(SOURCE MATERIAL Opens)

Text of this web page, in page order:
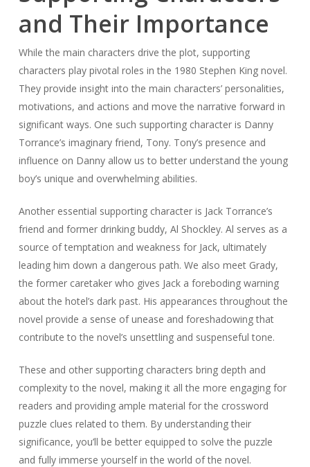
and Their Importance
While the main characters drive the plot, supporting
characters play pivotal roles in the 1980 Stephen King novel.
They provide insight into the main characters’ personalities,
motivations, and actions and move the narrative forward in
significant ways. One such supporting character is Danny
Torrance’s imaginary friend, Tony. Tony’s presence and
influence on Danny allow us to better understand the young
boy’s unique and overwhelming abilities.
Another essential supporting character is Jack Torrance’s
friend and former drinking buddy, Al Shockley. Al serves as a
source of temptation and weakness for Jack, ultimately
leading him down a dangerous path. We also meet Grady,
the former caretaker who gives Jack a foreboding warning
about the hotel’s dark past. His appearances throughout the
novel provide a sense of unease and foreshadowing that
contribute to the novel’s unsettling and suspenseful tone.
These and other supporting characters bring depth and
complexity to the novel, making it all the more engaging for
readers and providing ample material for the crossword
puzzle clues related to them. By understanding their
significance, you’ll be better equipped to solve the puzzle
and fully immerse yourself in the world of the novel.
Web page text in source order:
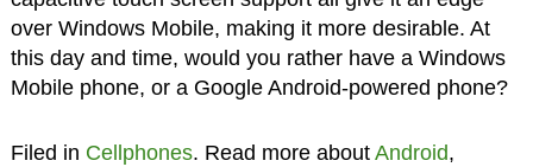
over Windows Mobile, making it more desirable. At
this day and time, would you rather have a Windows
Mobile phone, or a Google Android-powered phone?
Filed in Cellphones. Read more about Android,
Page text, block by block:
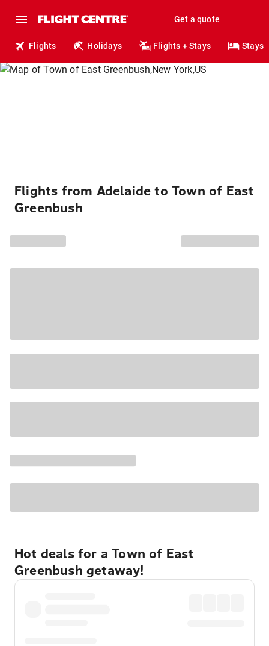
Get a quote
Flights Holidays Flights + Stays Stays
Flights from Adelaide to Town of East
Greenbush
Hot deals for a Town of East
Greenbush getaway!
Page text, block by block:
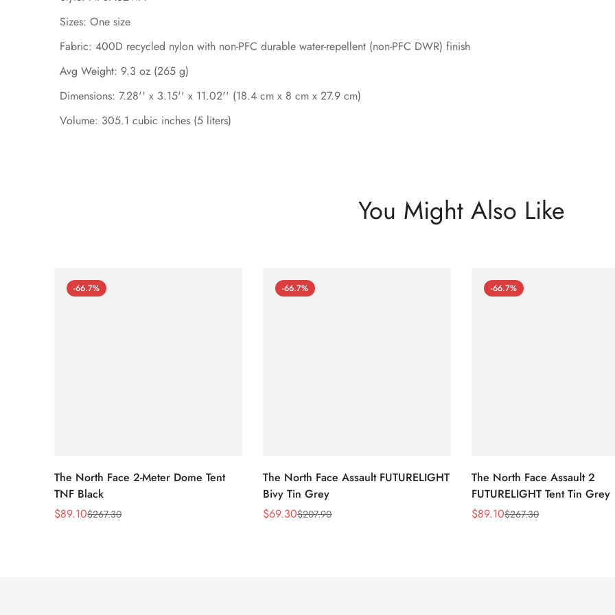
Sizes: One size
Fabric: 400D recycled nylon with non-PFC durable water-repellent (non-PFC DWR) finish
Avg Weight: 9.3 oz (265 g)
Dimensions: 7.28'' x 3.15'' x 11.02'' (18.4 cm x 8 cm x 27.9 cm)
Volume: 305.1 cubic inches (5 liters)
You Might Also Like
-66.7%
The North Face 2-Meter Dome Tent
TNF Black
Sale
$89.10
Regular$267.30
-66.7%
The North Face Assault FUTURELIGHT
Bivy Tin Grey
Sale
$69.30
Regular$207.90
-66.7%
The North Face Assault 2
FUTURELIGHT Tent Tin Grey
Sale
$89.10
Regular$267.30
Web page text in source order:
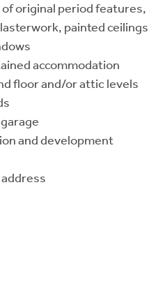
original period features,
painted ceilings
accommodation
floor and/or attic levels
and development
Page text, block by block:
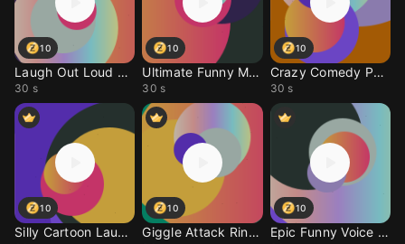
10
Laugh Out Loud Call To
30 s
10
Ultimate Funny Meme Ri
30 s
10
Crazy Comedy Phone Ale
30 s
10
Silly Cartoon Laugh Ri
10
Giggle Attack Ringtone
10
Epic Funny Voice Ringt
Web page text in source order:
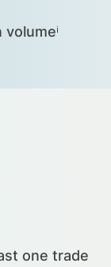
one trade
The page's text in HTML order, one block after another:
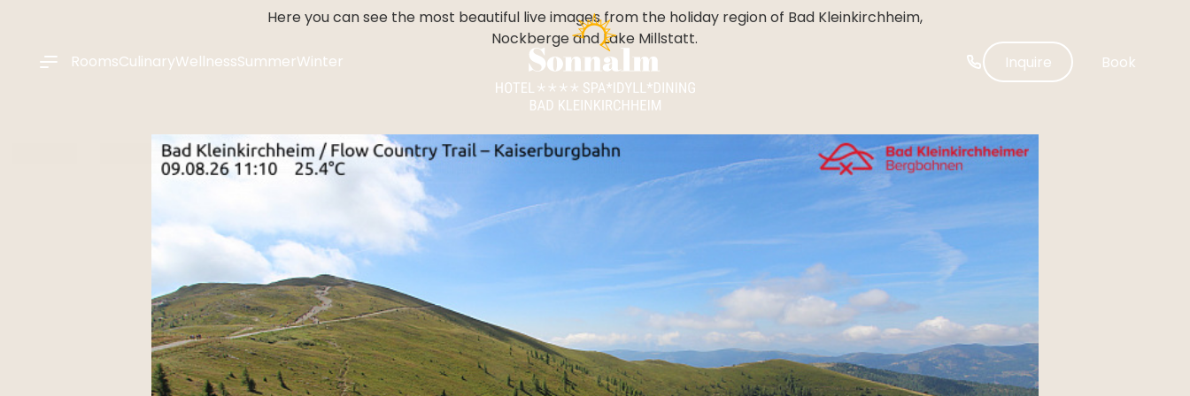
-------------
RoomsCulinaryWellnessSummerWinter Inquire Book
Here you can see the most beautiful live images from the holiday region of Bad Kleinkirchheim,
Nockberge and Lake Millstatt.
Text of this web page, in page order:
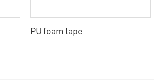
PU foam tape
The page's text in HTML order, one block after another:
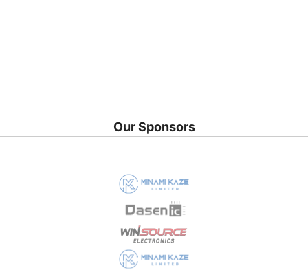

(SOURCE MATERIAL Closes)

Nothing but the lines from the beginning of the material through the line with "significant ways. One" should appear, printed exactly, with no pictures among them.

Text of this web page, in page order:
and Their Importance
While the main characters drive the plot, supporting
characters play pivotal roles in the 1980 Stephen King novel.
They provide insight into the main characters’ personalities,
motivations, and actions and move the narrative forward in
significant ways. One such supporting character is Danny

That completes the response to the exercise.